TASK DETAILS: The answer must consist of each line below that holds the word "sherpa", copied as it stands.

Saved data entries:
BEGIN

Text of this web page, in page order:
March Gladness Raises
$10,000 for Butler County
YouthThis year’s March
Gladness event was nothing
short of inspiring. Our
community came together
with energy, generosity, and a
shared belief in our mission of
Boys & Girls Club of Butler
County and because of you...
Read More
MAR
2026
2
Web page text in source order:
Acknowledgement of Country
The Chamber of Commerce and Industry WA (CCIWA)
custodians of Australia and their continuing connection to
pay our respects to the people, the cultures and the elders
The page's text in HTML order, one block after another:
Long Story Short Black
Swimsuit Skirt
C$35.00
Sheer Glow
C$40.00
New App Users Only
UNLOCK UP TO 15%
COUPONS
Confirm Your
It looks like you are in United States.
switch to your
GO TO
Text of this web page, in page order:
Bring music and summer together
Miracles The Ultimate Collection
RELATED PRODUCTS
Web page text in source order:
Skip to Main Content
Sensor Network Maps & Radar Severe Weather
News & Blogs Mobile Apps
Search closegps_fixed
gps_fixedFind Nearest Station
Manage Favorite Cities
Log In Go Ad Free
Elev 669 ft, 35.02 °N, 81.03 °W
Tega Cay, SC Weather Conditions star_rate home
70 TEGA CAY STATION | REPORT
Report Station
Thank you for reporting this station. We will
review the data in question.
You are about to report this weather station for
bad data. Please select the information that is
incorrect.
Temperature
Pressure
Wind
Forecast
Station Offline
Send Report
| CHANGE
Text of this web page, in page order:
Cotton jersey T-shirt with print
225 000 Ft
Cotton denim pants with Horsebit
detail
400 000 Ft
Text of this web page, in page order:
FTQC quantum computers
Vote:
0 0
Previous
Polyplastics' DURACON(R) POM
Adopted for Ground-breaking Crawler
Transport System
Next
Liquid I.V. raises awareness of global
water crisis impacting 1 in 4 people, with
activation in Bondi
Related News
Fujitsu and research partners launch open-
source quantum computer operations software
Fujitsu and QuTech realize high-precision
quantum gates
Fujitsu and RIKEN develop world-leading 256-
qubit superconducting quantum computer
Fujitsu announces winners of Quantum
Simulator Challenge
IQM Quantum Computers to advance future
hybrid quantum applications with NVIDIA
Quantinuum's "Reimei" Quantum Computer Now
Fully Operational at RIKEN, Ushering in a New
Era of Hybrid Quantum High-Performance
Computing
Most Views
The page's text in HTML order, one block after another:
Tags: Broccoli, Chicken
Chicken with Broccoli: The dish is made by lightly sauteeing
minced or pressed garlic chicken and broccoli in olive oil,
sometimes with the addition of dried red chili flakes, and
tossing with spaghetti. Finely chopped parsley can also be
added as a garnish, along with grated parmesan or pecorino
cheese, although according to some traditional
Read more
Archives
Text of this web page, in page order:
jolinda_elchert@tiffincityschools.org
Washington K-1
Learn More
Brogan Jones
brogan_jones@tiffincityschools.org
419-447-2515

END
BEGIN

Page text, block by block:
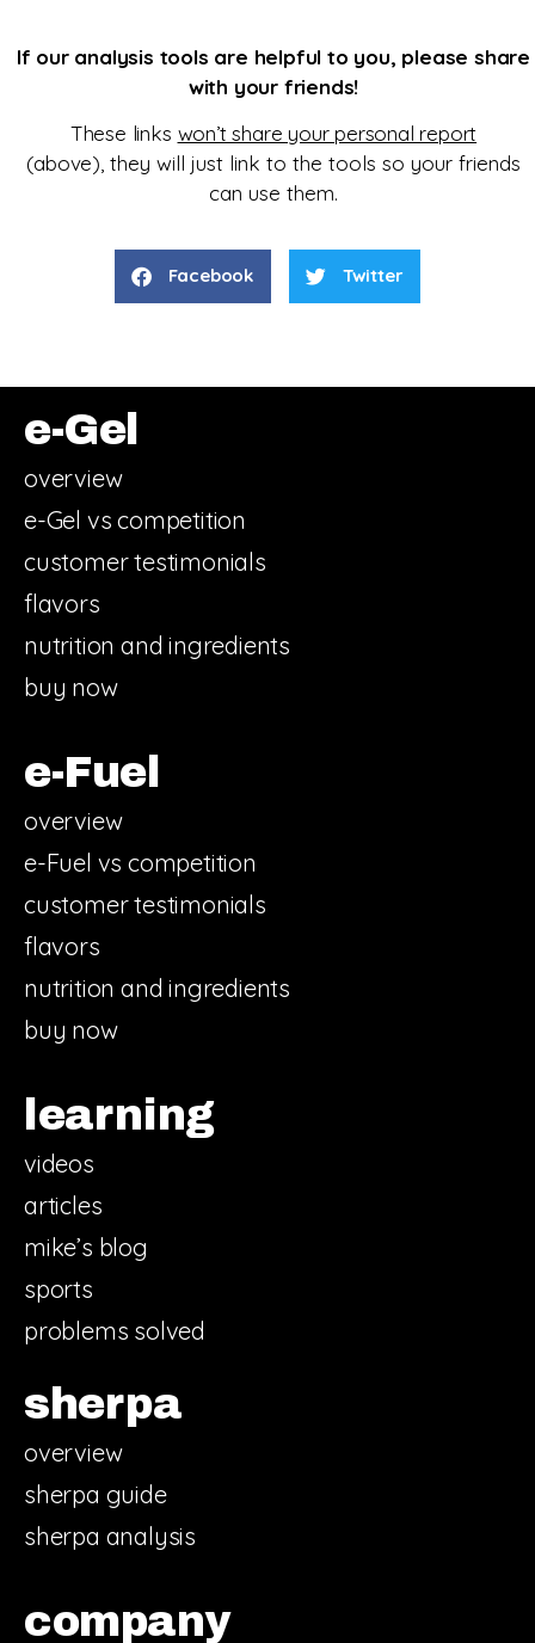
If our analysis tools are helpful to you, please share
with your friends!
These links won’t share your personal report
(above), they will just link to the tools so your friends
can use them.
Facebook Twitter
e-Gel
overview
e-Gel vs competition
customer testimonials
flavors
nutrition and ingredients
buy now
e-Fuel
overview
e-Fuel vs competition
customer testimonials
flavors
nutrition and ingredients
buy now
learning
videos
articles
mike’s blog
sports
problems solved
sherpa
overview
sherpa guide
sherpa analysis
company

END

SOLUTION:
sherpa
sherpa guide
sherpa analysis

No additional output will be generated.